## Aim of the exercise:
Output the records below in full, word for word; pictures do not belong in it.

## Information supplied:
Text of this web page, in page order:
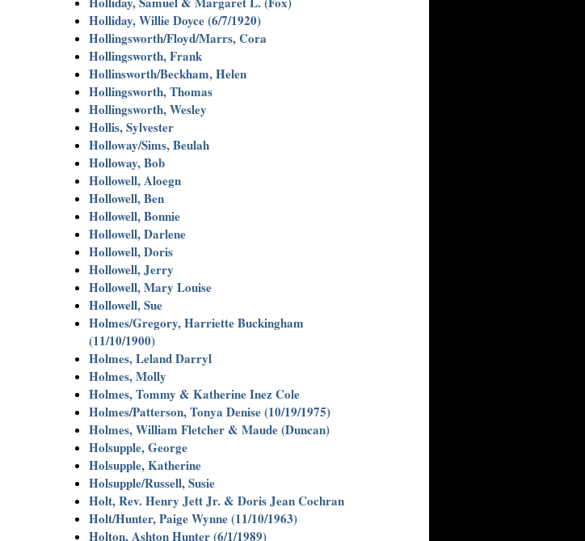
Holliday, Willie Doyce (6/7/1920)
Hollingsworth/Floyd/Marrs, Cora
Hollingsworth, Frank
Hollinsworth/Beckham, Helen
Hollingsworth, Thomas
Hollingsworth, Wesley
Hollis, Sylvester
Holloway/Sims, Beulah
Holloway, Bob
Hollowell, Aloegn
Hollowell, Ben
Hollowell, Bonnie
Hollowell, Darlene
Hollowell, Doris
Hollowell, Jerry
Hollowell, Mary Louise
Hollowell, Sue
Holmes/Gregory, Harriette Buckingham
(11/10/1900)
Holmes, Leland Darryl
Holmes, Molly
Holmes, Tommy & Katherine Inez Cole
Holmes/Patterson, Tonya Denise (10/19/1975)
Holmes, William Fletcher & Maude (Duncan)
Holsupple, George
Holsupple, Katherine
Holsupple/Russell, Susie
Holt, Rev. Henry Jett Jr. & Doris Jean Cochran
Holt/Hunter, Paige Wynne (11/10/1963)
Holton, Ashton Hunter (6/1/1989)
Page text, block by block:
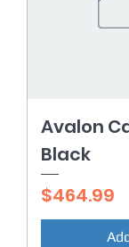
Avalon
Black
Price
$464.99
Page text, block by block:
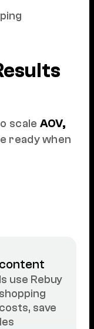
scale AOV,
ready when
use Rebuy
save
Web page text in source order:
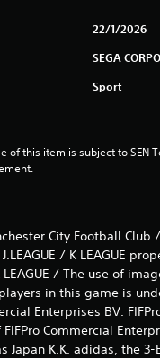
22/1/2026
SEGA
Sport
of this item is subject to SEN
City Football Club /
/ K LEAGUE
/ The use of
in this game is
Enterprises BV.
Commercial
Japan K.K. adidas, the

## Result below:
Text of this web page, in page order:
Holliday, Willie Doyce (6/7/1920)
Hollingsworth/Floyd/Marrs, Cora
Hollingsworth, Frank
Hollinsworth/Beckham, Helen
Hollingsworth, Thomas
Hollingsworth, Wesley
Hollis, Sylvester
Holloway/Sims, Beulah
Holloway, Bob
Hollowell, Aloegn
Hollowell, Ben
Hollowell, Bonnie
Hollowell, Darlene
Hollowell, Doris
Hollowell, Jerry
Hollowell, Mary Louise
Hollowell, Sue
Holmes/Gregory, Harriette Buckingham
(11/10/1900)
Holmes, Leland Darryl
Holmes, Molly
Holmes, Tommy & Katherine Inez Cole
Holmes/Patterson, Tonya Denise (10/19/1975)
Holmes, William Fletcher & Maude (Duncan)
Holsupple, George
Holsupple, Katherine
Holsupple/Russell, Susie
Holt, Rev. Henry Jett Jr. & Doris Jean Cochran
Holt/Hunter, Paige Wynne (11/10/1963)
Holton, Ashton Hunter (6/1/1989)
Page text, block by block:
Avalon
Black
Price
$464.99
Page text, block by block:
scale AOV,
ready when
use Rebuy
save
Web page text in source order:
22/1/2026
SEGA
Sport
of this item is subject to SEN
City Football Club /
/ K LEAGUE
/ The use of
in this game is
Enterprises BV.
Commercial
Japan K.K. adidas, the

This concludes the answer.